DATA FOR THIS EXERCISE:
================================

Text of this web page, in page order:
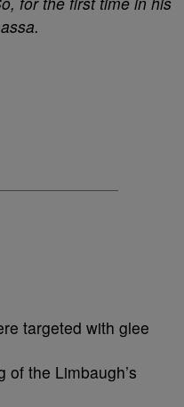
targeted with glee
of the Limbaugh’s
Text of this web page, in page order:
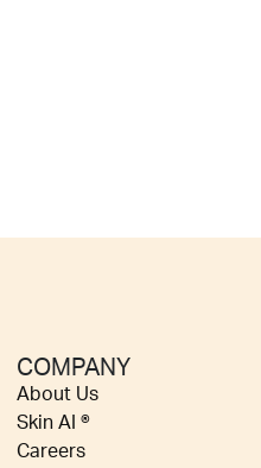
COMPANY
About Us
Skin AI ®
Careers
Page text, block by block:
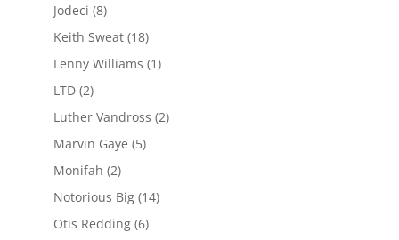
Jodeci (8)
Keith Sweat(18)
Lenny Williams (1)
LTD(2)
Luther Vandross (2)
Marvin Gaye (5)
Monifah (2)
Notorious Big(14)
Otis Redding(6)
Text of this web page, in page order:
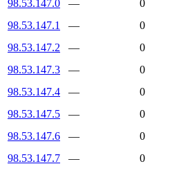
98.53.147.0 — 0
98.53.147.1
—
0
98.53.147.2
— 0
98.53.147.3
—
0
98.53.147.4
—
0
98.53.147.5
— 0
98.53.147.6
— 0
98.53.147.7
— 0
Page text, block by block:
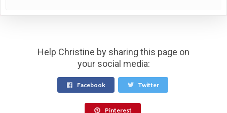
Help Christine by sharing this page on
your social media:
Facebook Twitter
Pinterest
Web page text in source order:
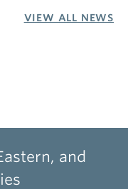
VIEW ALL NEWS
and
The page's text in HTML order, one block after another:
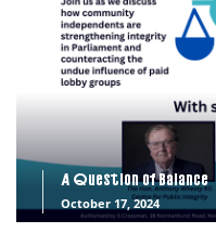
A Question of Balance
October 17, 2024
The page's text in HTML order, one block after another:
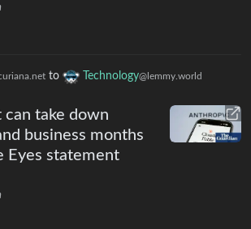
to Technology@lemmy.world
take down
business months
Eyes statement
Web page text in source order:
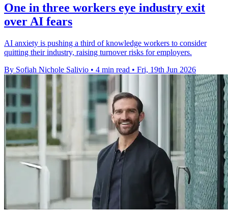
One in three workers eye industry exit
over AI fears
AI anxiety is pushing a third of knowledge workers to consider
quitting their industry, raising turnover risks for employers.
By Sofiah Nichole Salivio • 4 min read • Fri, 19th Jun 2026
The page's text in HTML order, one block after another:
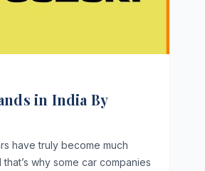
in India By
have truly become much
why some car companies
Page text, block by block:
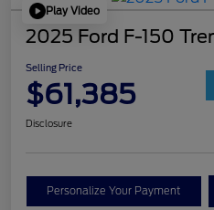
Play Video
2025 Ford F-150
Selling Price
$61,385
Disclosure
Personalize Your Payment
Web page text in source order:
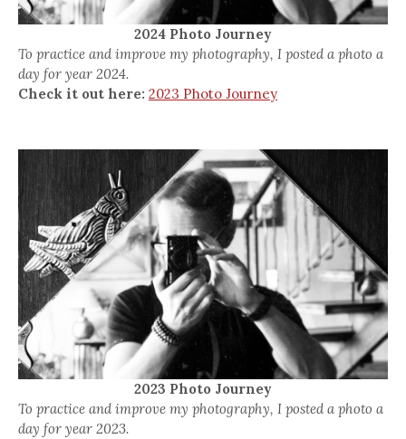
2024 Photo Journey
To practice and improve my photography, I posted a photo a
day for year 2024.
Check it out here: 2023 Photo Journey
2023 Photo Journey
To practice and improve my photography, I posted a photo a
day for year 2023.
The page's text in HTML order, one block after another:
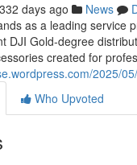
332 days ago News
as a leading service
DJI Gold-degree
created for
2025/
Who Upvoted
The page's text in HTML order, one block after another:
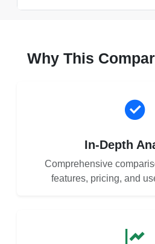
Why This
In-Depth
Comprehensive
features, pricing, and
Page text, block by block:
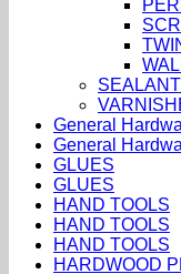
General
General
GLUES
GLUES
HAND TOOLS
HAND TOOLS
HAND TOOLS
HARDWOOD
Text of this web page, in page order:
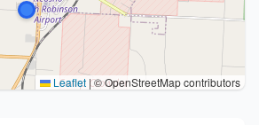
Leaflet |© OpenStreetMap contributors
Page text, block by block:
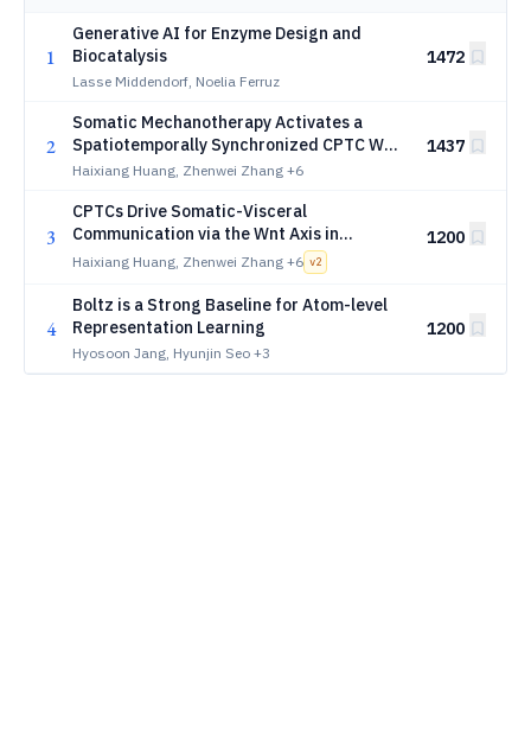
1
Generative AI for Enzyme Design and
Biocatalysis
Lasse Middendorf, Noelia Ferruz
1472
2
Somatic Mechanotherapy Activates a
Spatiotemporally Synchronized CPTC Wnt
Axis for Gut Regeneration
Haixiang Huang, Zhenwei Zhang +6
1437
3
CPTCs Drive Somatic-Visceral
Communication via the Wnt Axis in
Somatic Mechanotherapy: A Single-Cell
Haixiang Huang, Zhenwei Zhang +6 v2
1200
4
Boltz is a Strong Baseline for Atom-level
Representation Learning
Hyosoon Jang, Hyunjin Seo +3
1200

================================

WHAT YOU ARE ASKED TO DO:
A verbatim copy of the listing, with all pictures removed, is required.

RESULT BELOW:
Text of this web page, in page order:
targeted with glee
of the Limbaugh’s
Text of this web page, in page order:
COMPANY
About Us
Skin AI ®
Careers
Page text, block by block:
Jodeci (8)
Keith Sweat(18)
Lenny Williams (1)
LTD(2)
Luther Vandross (2)
Marvin Gaye (5)
Monifah (2)
Notorious Big(14)
Otis Redding(6)
Text of this web page, in page order:
98.53.147.0 — 0
98.53.147.1
—
0
98.53.147.2
— 0
98.53.147.3
—
0
98.53.147.4
—
0
98.53.147.5
— 0
98.53.147.6
— 0
98.53.147.7
— 0
Page text, block by block:
Help Christine by sharing this page on
your social media:
Facebook Twitter
Pinterest
Web page text in source order:
VIEW ALL NEWS
and
The page's text in HTML order, one block after another:
A Question of Balance
October 17, 2024
The page's text in HTML order, one block after another:
to Technology@lemmy.world
take down
business months
Eyes statement
Web page text in source order:
One in three workers eye industry exit
over AI fears
AI anxiety is pushing a third of knowledge workers to consider
quitting their industry, raising turnover risks for employers.
By Sofiah Nichole Salivio • 4 min read • Fri, 19th Jun 2026
The page's text in HTML order, one block after another:
in India By
have truly become much
why some car companies
Page text, block by block:
Play Video
2025 Ford F-150
Selling Price
$61,385
Disclosure
Personalize Your Payment
Web page text in source order:
2024 Photo Journey
To practice and improve my photography, I posted a photo a
day for year 2024.
Check it out here: 2023 Photo Journey
2023 Photo Journey
To practice and improve my photography, I posted a photo a
day for year 2023.
The page's text in HTML order, one block after another:
332 days ago News
as a leading service
DJI Gold-degree
created for
2025/
Who Upvoted
The page's text in HTML order, one block after another:
Why This
In-Depth
Comprehensive
features, pricing, and
Page text, block by block:
General
General
GLUES
GLUES
HAND TOOLS
HAND TOOLS
HAND TOOLS
HARDWOOD
Text of this web page, in page order:
Leaflet |© OpenStreetMap contributors
Page text, block by block:
1
Generative AI for Enzyme Design and
Biocatalysis
Lasse Middendorf, Noelia Ferruz
1472
2
Somatic Mechanotherapy Activates a
Spatiotemporally Synchronized CPTC Wnt
Axis for Gut Regeneration
Haixiang Huang, Zhenwei Zhang +6
1437
3
CPTCs Drive Somatic-Visceral
Communication via the Wnt Axis in
Somatic Mechanotherapy: A Single-Cell
Haixiang Huang, Zhenwei Zhang +6 v2
1200
4
Boltz is a Strong Baseline for Atom-level
Representation Learning
Hyosoon Jang, Hyunjin Seo +3
1200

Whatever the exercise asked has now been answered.